2. int (2x^2dx)/(sqrt (x^3)+1)=

(6*arcSinh[n])/sqrt[3] - 2sqrt[3]*n ------------------------------------------------The math equation used is based on LaTeX syntax, to view properly kindly use a LaTeX reader.

Let's assess the form of the given integral. We have ∫2x^2dx/(√x^3+1),which appears to be of the Lazy Man's form ∫ udv/(v^2), where u is the function with the variables, dv is the differential removed and as in our function (x^3+1).Let's proceed to use this information to perform the integral. Solving: first, rewrite the integral as ∫2x^2dx/(x^(3/2)+1)^(1/2).
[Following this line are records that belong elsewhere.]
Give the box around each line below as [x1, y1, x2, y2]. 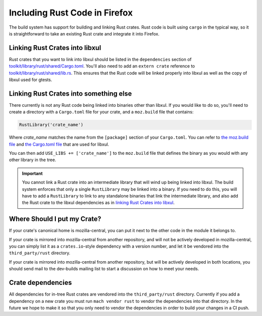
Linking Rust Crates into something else [9, 89, 132, 98]
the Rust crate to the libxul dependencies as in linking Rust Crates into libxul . [22, 200, 175, 206]
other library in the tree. [9, 157, 56, 163]
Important [22, 170, 43, 176]
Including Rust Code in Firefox [9, 7, 133, 18]
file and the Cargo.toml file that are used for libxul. [9, 141, 109, 147]
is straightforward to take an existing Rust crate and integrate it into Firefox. [9, 31, 160, 36]
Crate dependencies [9, 279, 72, 287]
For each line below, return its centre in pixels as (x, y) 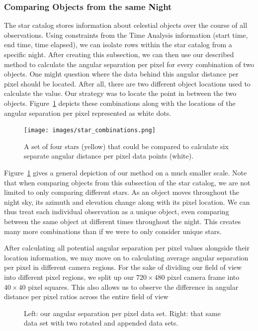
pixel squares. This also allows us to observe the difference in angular (133, 287)
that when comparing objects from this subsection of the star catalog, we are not (127, 182)
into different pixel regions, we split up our (69, 277)
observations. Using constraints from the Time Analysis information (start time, (126, 35)
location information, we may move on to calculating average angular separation (126, 257)
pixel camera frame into (203, 277)
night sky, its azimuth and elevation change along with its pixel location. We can (127, 202)
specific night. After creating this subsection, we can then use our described (119, 54)
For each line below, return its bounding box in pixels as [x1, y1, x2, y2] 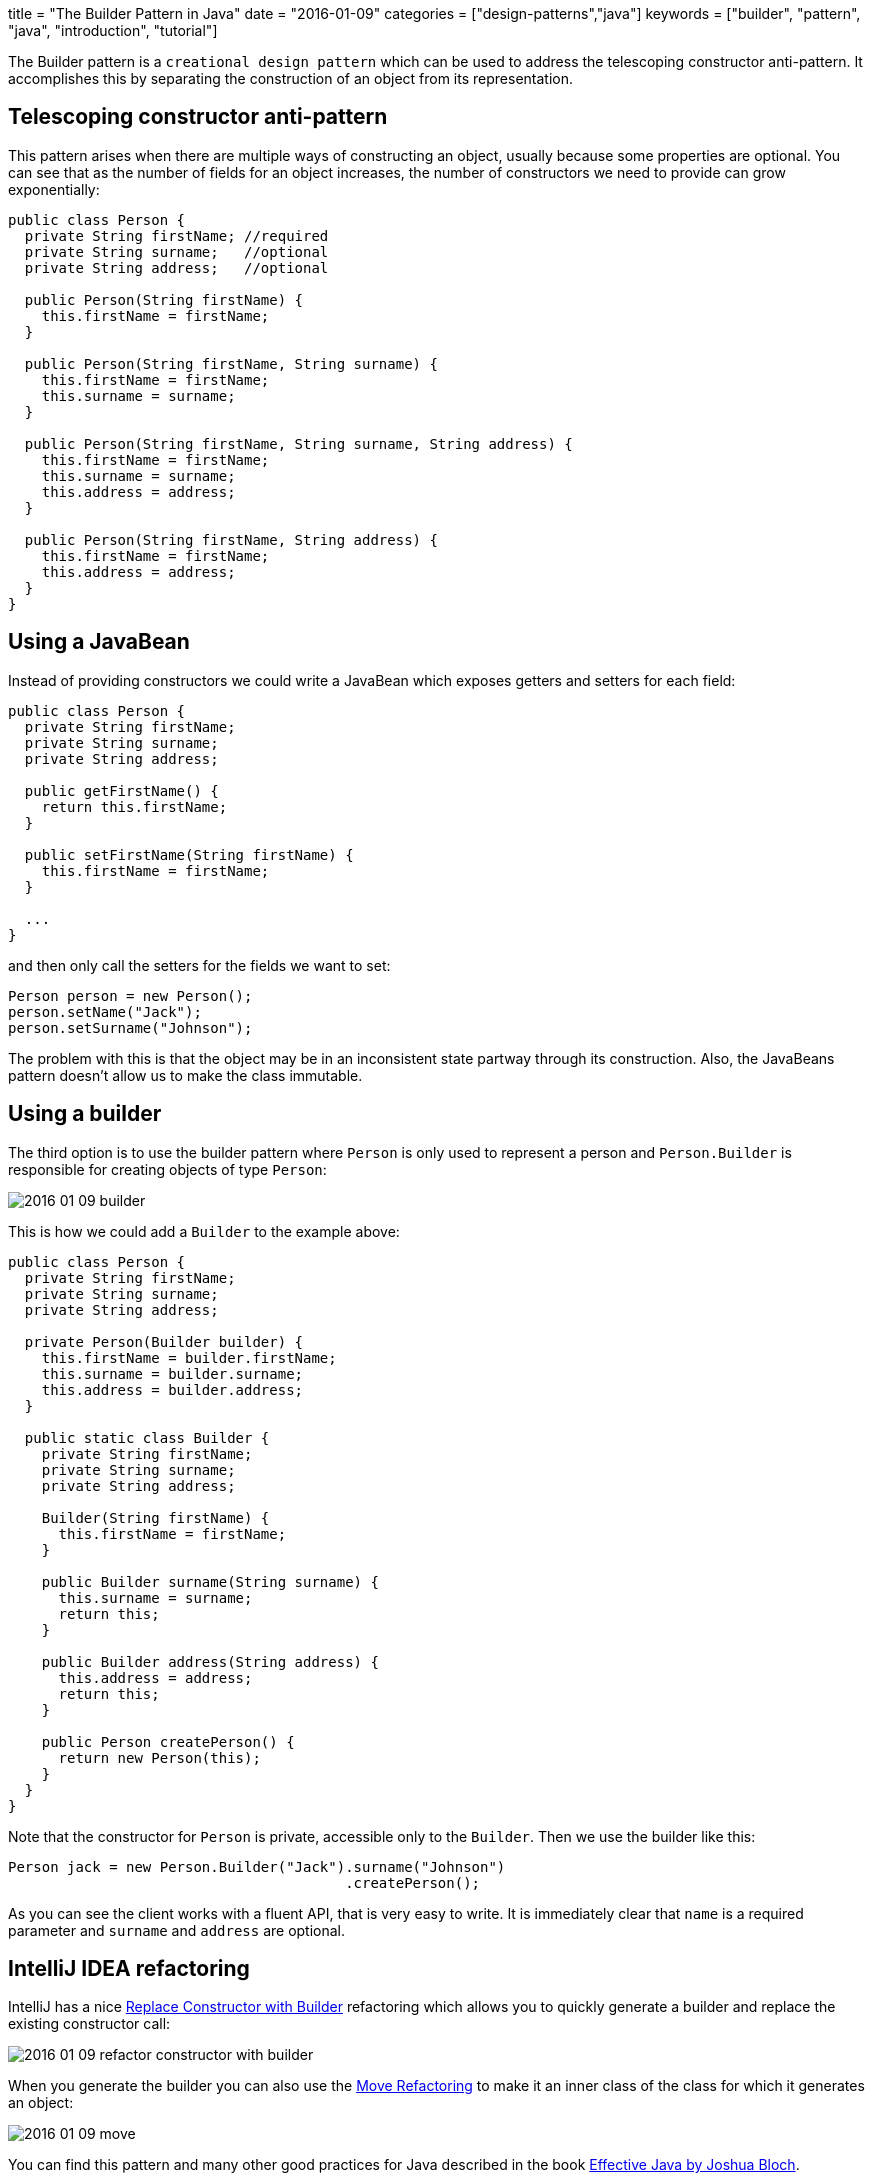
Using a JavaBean [8, 629, 190, 655]
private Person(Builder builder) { [24, 1333, 304, 1350]
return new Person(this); [58, 1749, 261, 1766]
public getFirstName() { [24, 782, 219, 799]
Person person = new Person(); [8, 987, 253, 1004]
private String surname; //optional [24, 243, 329, 260]
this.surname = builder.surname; [41, 1365, 304, 1382]
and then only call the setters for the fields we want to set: [8, 956, 391, 974]
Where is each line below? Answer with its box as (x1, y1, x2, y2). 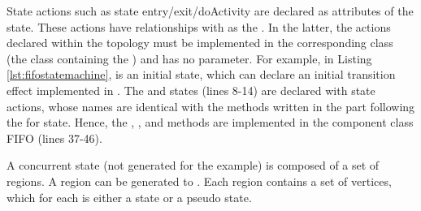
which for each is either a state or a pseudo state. (7, 188, 252, 205)
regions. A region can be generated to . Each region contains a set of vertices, (7, 172, 392, 189)
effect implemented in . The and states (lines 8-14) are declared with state (7, 81, 375, 98)
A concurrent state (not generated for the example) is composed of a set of (7, 157, 380, 174)
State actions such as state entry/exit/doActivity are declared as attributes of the (7, 2, 414, 19)
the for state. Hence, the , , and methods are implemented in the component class (7, 114, 414, 131)
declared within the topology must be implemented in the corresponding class (7, 34, 393, 51)
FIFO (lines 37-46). (7, 129, 102, 146)
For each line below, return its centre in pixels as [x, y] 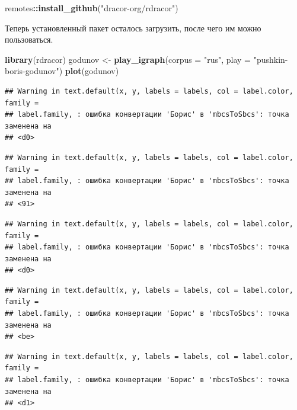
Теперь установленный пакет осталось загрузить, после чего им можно [133, 28]
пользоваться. [29, 39]
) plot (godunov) [89, 71]
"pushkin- [271, 59]
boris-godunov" [32, 71]
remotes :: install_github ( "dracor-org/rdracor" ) [92, 8]
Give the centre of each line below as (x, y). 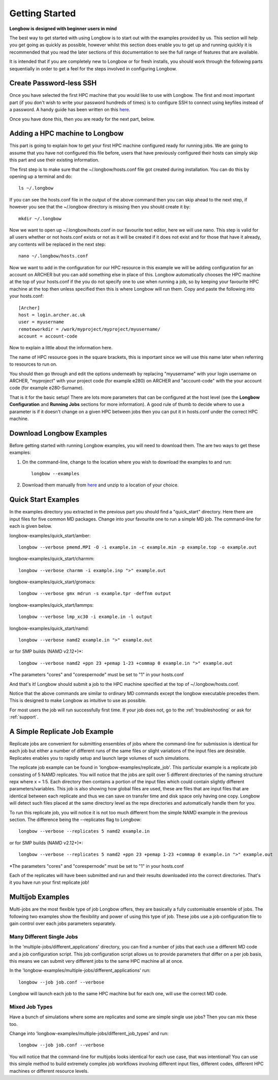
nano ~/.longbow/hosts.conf (53, 256)
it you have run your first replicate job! (49, 883)
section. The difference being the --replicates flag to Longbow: (75, 819)
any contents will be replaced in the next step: (58, 244)
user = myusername (41, 322)
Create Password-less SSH (53, 83)
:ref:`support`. (24, 717)
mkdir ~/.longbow (40, 218)
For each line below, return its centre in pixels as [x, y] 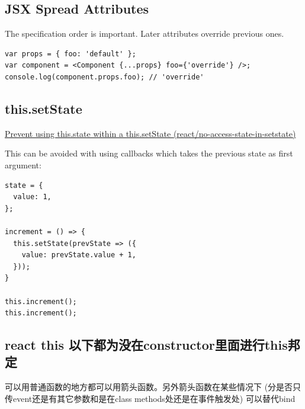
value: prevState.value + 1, [79, 255]
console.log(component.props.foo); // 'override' [105, 77]
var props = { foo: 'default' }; [70, 54]
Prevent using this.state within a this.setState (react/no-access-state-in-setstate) [150, 133]
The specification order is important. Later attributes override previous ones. [145, 33]
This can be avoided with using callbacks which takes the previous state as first [149, 153]
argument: [23, 164]
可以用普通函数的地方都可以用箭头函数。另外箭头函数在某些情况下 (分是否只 [153, 387]
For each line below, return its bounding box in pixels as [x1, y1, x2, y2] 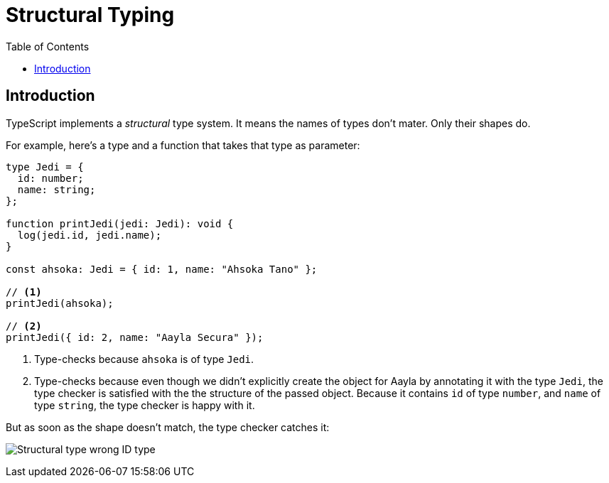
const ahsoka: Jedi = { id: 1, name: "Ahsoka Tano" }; [6, 263, 318, 275]
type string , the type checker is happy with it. [34, 398, 255, 411]
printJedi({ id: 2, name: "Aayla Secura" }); [6, 331, 264, 343]
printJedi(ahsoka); [6, 297, 114, 309]
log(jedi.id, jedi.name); [17, 229, 162, 241]
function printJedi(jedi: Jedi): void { [6, 217, 234, 229]
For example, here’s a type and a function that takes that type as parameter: [6, 139, 360, 151]
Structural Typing [6, 3, 175, 27]
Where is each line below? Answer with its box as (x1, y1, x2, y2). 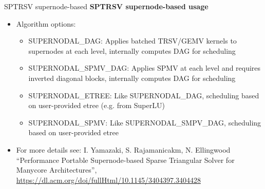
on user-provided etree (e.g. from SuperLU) (28, 100, 165, 111)
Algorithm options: (16, 18, 76, 29)
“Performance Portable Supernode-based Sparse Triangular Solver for (16, 154, 235, 165)
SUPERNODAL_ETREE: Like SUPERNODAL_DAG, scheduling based (28, 90, 259, 100)
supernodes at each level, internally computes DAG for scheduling (28, 45, 236, 56)
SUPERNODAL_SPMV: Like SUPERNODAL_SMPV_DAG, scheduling (28, 117, 261, 128)
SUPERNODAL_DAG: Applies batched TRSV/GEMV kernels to (28, 35, 237, 46)
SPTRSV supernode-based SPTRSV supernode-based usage (4, 1, 209, 11)
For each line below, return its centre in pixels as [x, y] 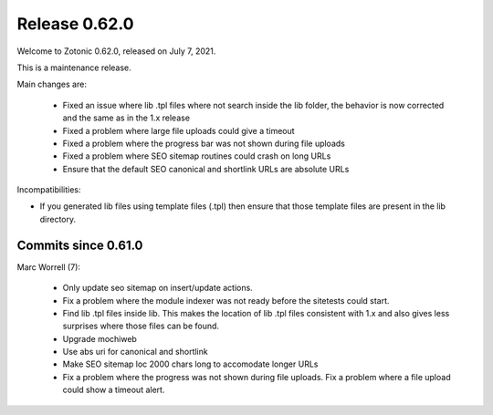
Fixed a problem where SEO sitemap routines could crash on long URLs [197, 156]
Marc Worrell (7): [49, 267]
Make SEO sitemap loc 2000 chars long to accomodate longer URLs [190, 364]
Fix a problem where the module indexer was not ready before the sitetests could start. [226, 300]
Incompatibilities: [49, 190]
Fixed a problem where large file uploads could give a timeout [179, 130]
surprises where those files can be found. [141, 326]
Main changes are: [52, 84]
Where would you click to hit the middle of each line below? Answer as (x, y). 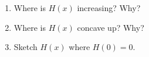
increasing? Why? (109, 8)
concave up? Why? (111, 27)
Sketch (26, 47)
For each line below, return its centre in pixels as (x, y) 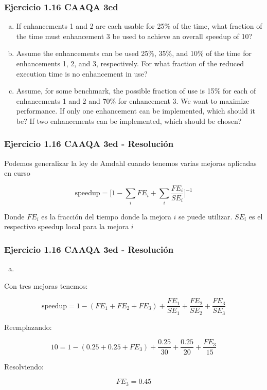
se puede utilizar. (206, 216)
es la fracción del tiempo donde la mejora (106, 216)
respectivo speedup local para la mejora (67, 226)
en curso (17, 173)
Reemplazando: (28, 327)
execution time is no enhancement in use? (82, 73)
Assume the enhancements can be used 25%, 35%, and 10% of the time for (134, 53)
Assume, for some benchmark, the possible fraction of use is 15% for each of (136, 91)
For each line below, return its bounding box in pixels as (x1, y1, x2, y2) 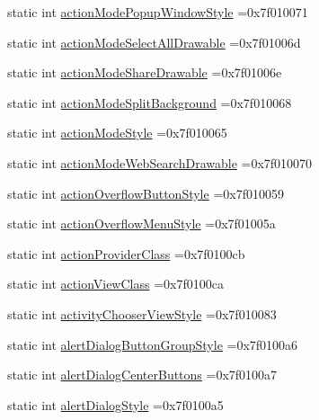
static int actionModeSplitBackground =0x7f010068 (7, 93, 292, 112)
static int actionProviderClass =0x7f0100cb (7, 244, 245, 263)
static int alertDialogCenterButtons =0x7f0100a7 (7, 365, 278, 384)
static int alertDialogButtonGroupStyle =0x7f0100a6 (7, 335, 298, 353)
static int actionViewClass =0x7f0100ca (7, 274, 224, 293)
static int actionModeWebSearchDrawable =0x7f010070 (7, 153, 313, 172)
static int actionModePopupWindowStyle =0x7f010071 (7, 3, 308, 21)
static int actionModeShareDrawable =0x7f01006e (7, 63, 282, 82)
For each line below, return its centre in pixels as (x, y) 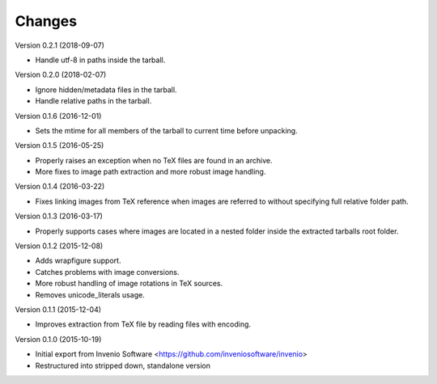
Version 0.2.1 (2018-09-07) (60, 45)
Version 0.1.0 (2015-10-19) (58, 339)
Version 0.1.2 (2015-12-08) (59, 246)
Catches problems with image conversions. (107, 272)
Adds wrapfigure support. (78, 261)
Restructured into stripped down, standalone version (123, 365)
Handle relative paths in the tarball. (93, 101)
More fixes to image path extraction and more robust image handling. (151, 172)
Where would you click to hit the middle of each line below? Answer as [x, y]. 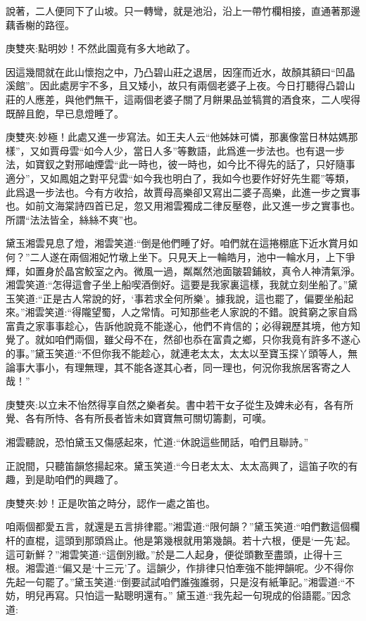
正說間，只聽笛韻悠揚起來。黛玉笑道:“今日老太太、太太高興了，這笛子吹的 [177, 465]
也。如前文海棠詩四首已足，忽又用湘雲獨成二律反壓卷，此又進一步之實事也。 [183, 206]
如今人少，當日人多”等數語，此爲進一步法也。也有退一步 [214, 150]
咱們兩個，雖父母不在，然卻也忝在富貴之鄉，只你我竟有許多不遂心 [207, 339]
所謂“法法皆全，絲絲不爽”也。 [75, 219]
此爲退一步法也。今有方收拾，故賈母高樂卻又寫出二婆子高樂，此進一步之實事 [183, 192]
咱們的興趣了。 [89, 479]
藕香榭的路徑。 [40, 24]
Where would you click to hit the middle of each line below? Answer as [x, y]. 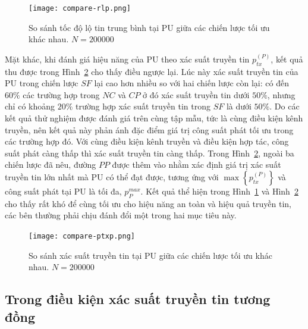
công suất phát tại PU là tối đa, [63, 191]
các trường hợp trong [61, 94]
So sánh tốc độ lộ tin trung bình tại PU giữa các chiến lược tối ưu [149, 27]
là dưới [239, 106]
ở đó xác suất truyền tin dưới [196, 94]
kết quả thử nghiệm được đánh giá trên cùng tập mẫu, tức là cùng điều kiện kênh [154, 118]
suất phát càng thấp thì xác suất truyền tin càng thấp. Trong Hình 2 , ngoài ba [150, 153]
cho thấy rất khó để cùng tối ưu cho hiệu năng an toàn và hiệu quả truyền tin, [148, 203]
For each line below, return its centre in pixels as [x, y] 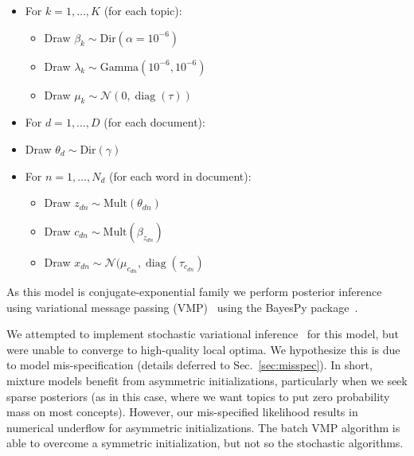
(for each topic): [143, 10]
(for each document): [154, 122]
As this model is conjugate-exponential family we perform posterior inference [194, 291]
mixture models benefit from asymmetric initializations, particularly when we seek [207, 380]
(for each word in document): [180, 175]
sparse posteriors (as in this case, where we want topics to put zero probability [198, 396]
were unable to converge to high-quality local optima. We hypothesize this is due [203, 349]
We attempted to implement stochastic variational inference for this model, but [203, 334]
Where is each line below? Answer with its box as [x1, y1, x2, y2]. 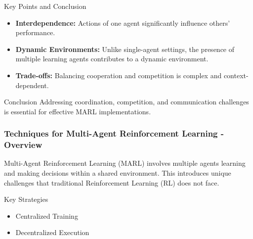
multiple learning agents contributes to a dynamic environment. [15, 53, 209, 64]
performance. [15, 27, 55, 38]
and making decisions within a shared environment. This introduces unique [4, 168, 231, 178]
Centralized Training [15, 210, 78, 221]
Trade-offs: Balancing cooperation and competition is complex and [15, 70, 222, 80]
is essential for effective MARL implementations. [4, 106, 151, 116]
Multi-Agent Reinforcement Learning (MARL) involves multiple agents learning [4, 158, 246, 168]
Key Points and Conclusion [4, 1, 86, 11]
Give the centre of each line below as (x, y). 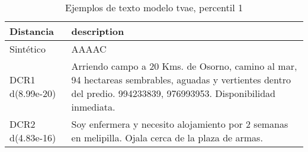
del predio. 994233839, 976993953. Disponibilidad (173, 93)
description (98, 31)
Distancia (32, 31)
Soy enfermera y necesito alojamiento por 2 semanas (180, 124)
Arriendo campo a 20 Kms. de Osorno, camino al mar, (184, 66)
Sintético (28, 49)
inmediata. (93, 107)
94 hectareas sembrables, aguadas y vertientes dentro (181, 80)
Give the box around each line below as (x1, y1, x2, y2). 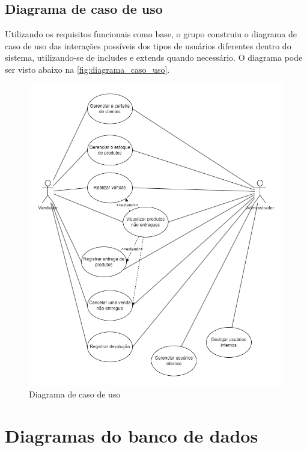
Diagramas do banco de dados (5, 423, 258, 447)
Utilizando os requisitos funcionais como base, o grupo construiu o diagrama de (5, 28, 297, 40)
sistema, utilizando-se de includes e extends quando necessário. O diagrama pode (5, 51, 303, 64)
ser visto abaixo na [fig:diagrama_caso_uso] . (5, 63, 170, 75)
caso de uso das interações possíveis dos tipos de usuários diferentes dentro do (5, 39, 291, 52)
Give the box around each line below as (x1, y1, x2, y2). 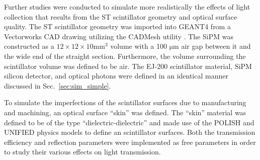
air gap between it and (181, 41, 251, 51)
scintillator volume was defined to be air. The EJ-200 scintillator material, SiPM (4, 60, 252, 71)
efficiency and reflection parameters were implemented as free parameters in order (4, 136, 256, 147)
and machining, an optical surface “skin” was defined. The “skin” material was (4, 107, 246, 117)
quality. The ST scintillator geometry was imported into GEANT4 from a (4, 21, 231, 32)
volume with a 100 (110, 41, 167, 51)
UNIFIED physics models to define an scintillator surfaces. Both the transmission (4, 127, 255, 137)
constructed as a (4, 41, 54, 51)
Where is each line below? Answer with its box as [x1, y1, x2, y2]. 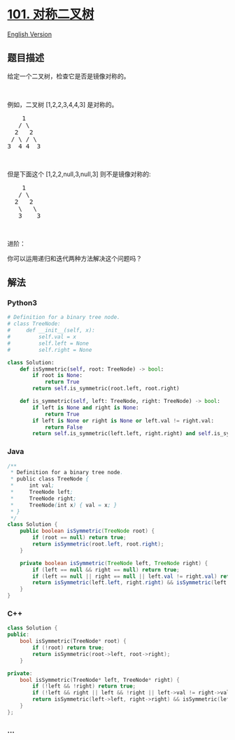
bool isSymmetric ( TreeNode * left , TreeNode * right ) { [20, 676, 180, 683]
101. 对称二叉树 [7, 6, 94, 22]
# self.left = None [7, 340, 90, 347]
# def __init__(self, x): [7, 327, 96, 334]
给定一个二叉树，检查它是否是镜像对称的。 [7, 71, 130, 80]
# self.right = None [7, 346, 92, 353]
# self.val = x [7, 334, 77, 341]
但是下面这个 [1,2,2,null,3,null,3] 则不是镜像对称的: [7, 169, 151, 178]
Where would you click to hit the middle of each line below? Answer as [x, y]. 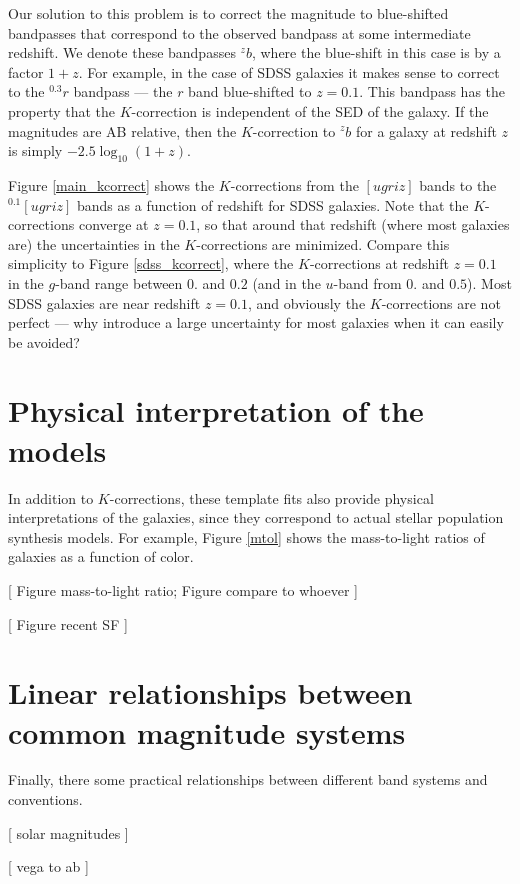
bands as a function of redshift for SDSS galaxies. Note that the [273, 204]
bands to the [458, 184]
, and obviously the [306, 302]
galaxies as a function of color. [101, 556]
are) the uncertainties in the [94, 243]
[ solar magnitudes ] [68, 832]
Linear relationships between [210, 692]
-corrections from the [294, 184]
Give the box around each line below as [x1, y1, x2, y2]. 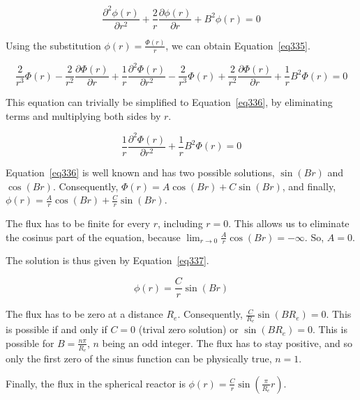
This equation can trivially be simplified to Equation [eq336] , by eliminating [6, 95, 333, 109]
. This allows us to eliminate [228, 216, 350, 231]
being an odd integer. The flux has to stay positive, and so [102, 335, 353, 350]
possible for [6, 335, 54, 350]
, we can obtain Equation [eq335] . [165, 38, 310, 52]
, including [158, 216, 203, 231]
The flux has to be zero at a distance [6, 307, 163, 321]
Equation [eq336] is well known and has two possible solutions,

From our observation, here, let's say u(x) = 2*x^2 and dv = dx then dv is equal to x^(-1/2) and we can substitue dv as dx and sqrt(x^3 + 1) is considered as v^2 where the derivative of v(v(x)) would be x^2. Substituting we get The integral can be solved using a u-substitution method setting u equal to the denominator such as u=x^3+1; then x^2dx becomes du/3.Then let's apply the "Lazy Man's" integral technique, which sets our equation 1/v*integral(u*dv).With integration, we can then restate the solved equation for easier visual appeal! This integral would require use of antidifferentiation techniques with cancelling out fraction parts.